1. INTRODUCTION
In recent years, the enormous digitized documents with diverse variety are flooded due to the development of information technology. Under the situation, the needs for efficient document management and unnecessary information filtering technology have increased, so that various researches on automatic classification of documents are actively conducted (Ko, 2012; Nigam et al., 2000; Ogihara et al., 2013; Sokolova and Lapalme, 2009). Common document data can be decomposed into terms by the morphological analysis, and a document can be represented by a vector according to frequency information of terms. If each document is vectorized, it is possible to apply various kinds of classifiers based on machine learning (Dumais et al., 1998; Fan et al., 2008; Jinshu et al., 2005, 2005; Liu et al., 2004; Lodhi et al., 2002; Miao et al., 2009; Mikawa et al., 2012; Mikawa and Goto, 2015; Suzuki et al., 2017; Tsuda et al., 2005; Uysal and Gunal, 2014; Yamamoto et al., 2017; Yang and Pedersen, 1997; Yong et al., 2009). For binary classification with many application examples, various methods such as support vector machine (Bishop, 2010; Tong and Koller, 2001; Joachims, 1999) can be applied. Among the binary classifiers, FFD (Fast Flux Discriminant) (Chen et al., 2014) is one of effective techniques used for large scale nonlinear classification with high performance. One advantage of this method is that the high precision of the latest nonlinear model is realized while maintaining the scalability of the linear classifier, the sparseness of features and the interpretability. Also, one of the factors that can satisfy the high accuracy of the nonlinear model is the ability to construct a classification model that considers interactions between variables.

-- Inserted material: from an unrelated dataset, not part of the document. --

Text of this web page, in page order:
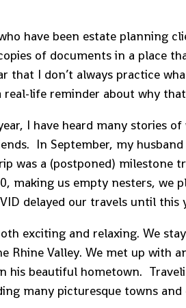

The learning of FFD is divided into the process of considering interactions among variables and the process of actually performing classification learning. Thus, efficient learning is possible by restricting considered interactions between variables into necessary ones. That is, we need to consider the necessary interaction between variables when performing FFD to construct a classification model considering appropriate interactions among variables. Therefore, as the number of variables gets bigger, the computational complexity increases exponentially. Especially for document classification problems using many words, it become difficult to apply FFD taking account of the interaction between many variables because the learning procedure of FFD cannot be realized computationally. In order to solve this problem, we showed how to reduce the dimension of data beforehand by using mutual information in FFD (Okubo et al., 2017). As a result, the dimensions of FFD model were reduced, and classification accuracy was improved by considering interaction.
In addition, FFD uses a histogrambased kernel smoothing using a subspace containing variable combinations. This makes it possible to take account of interactions between variables. However, in this case, in the original FFD, it is necessary to create a subspace for all variables including a combination of variables with little interaction. Therefore, in the document classification problem with many words, the combination of variables which are necessary for creating the subspace increases exponentially as the dimension increases. As a result, there is a problem that the calculation amount increases exponentially.
Therefore, in this paper, we propose a method to select appropriate subspaces containing variable combinations for FFD for classification learning. Specifically, first, a degree of similarity is obtained by using the KL divergence (Cover and Thomas, 1991) between variables. Then, the obtained similarity is used to identify appropriate subspaces having two variables so that only combinations of variables with high possibility of interaction are used. As a result, it becomes possible to consider the interactions between variables in a smaller subspace, so that we can expect the reduction of the calculation cost while maintaining classification accuracy even for document classification problem using many words. In order to verify the effectiveness of the proposed method, we evaluate it from the viewpoint of computational complexity through simulation experiments using Japanese newspaper articles.
This paper is organized as follows. In Section 2, we describe the outline and problems of FFD, and the dimensions reduction method proposed so far. We describe the proposed method in Section 3. We present experimental results and discussion in Section 4. Section 5 gives conclusions.
2. PRELIMINARIES
This paper focus on FFD (Fast Flux Discriminant) proposed by (Chen et al., 2014), that is a largescale nonlinear classification with high performance. Since FFD has several advantages, it is meaningful to improve this model. In this section, we describe the outline of FFD (Chen et al., 2014), and the method of dimension reduction proposed in the previous paper (Okubo et al., 2017) as a related research.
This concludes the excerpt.